Self-sustaining parishes

I was struck several weeks back to hear that a local parish rents out part of their property to a radio station and from the monies they receive in this arrangement, were able to pay for building repairs without touching their operating funds.  It brought to mind the monasteries that are self-sustaining and produce some product, which they sell to the public.

The first thought: how important to support those businesses. What better place is there to put our money and what better products could be bought?  We are lovers of mystic monk coffee and another religious orders’ products were brought to my awareness ( I think the products look amazing and the pricing is very good.  Is it not better than supporting the massive salary of a CEO or despicable advertising methods, which seek to manipulate our view of ourselves and the world, or worse, actually degrade women and men in their presentation?  We so often buy cheap as if cheap wasn’t made possible through dishonest pricing or labor.  Those companies are out to make a profit and if profits aren’t increasing the company is failing.  We have all the technology to do produce in ways and produce products that will do significantly less damage to the environment than in the past.  Religious orders seek to support their way of life, it isn’t for profit, it’s for the glory of God, and producing a good, honest product is how they can do their work well, how they can work with virtue.  We can often find this when we buy locally, whether from a religious order or not.

The second thought: what if diocesan parishes sought to be self-sustaining?  This wouldn’t be possible in the same capacity of a religious order since there are few people who live at a diocesan parish.  I see it achieved through two means: (1) if priests lived simpler and (2) making use of the property and grounds at their disposal.

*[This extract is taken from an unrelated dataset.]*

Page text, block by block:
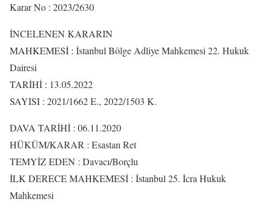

(1) If priests lived simpler.  Pope Francis inspires this thought.  He has brought up the issues of clericalism in our churches.  As Archbishop he cooked his own meals and took public transportation (common in Buenos Aires, not so common in rural Stanislaus county).   Why do priests have servants (cooks and housekeepers)?  Because not all men can cook and clean?  I want to honor our priests, but if Christ came poor, a carpenter in Nazareth, priests should live like those in their parish.  Is it to free up their time to be able to serve the parish more?  While I do not harbor an ardent desire to spend hours in the kitchen cooking, there is a certain peace achieved in the act; and in cleaning I can feel the effect of my labor on my environment in satisfying ways.  Priests are men and if they can live a more balanced lifestyle they will be better men.  Many priests maintain hobbies to maintain their sanity.  This would be part of that.


(2) Making use of property.  Parishes could be more savvy in how they use their property, whether renting it for receptions or other businesses. But also this: imagine this experiment: a parish happens to have ten acres donated to them or just own that much property from the old days, or even less, may just two acres.  What if a few volunteers or employees from the parish began a garden or planted larger crops, such as fruit trees.  Not only could the products feed the priests living at the parish, and be sold (either to a separate company or through a fruit stand) but labor would need to be hired to pick the fruit.  The homeless man or woman who comes to the door for a sandwich can be given dignified work for the season.  It doesn’t tax the wealthy of the parish but can bring together the great and small in the endeavor.

It’s just a thought, and just two examples of what could be done.  In small parishes under poor management, the wealthy feel bled but not fed.  There is a lack of community.  The parish turned in on itself, becomes sick, as Pope Francis warns us will happen.  If the parish looked outward, focused not on gaining volunteers but on serving the community and evangelizing the culture; not focused on who they can ask for donations but what can the parish produce to give to the poor, I think mighty things would happen.  I believe this is part of the New Evangelization. I am so grateful for Pope Francis to take on this new step in the journey.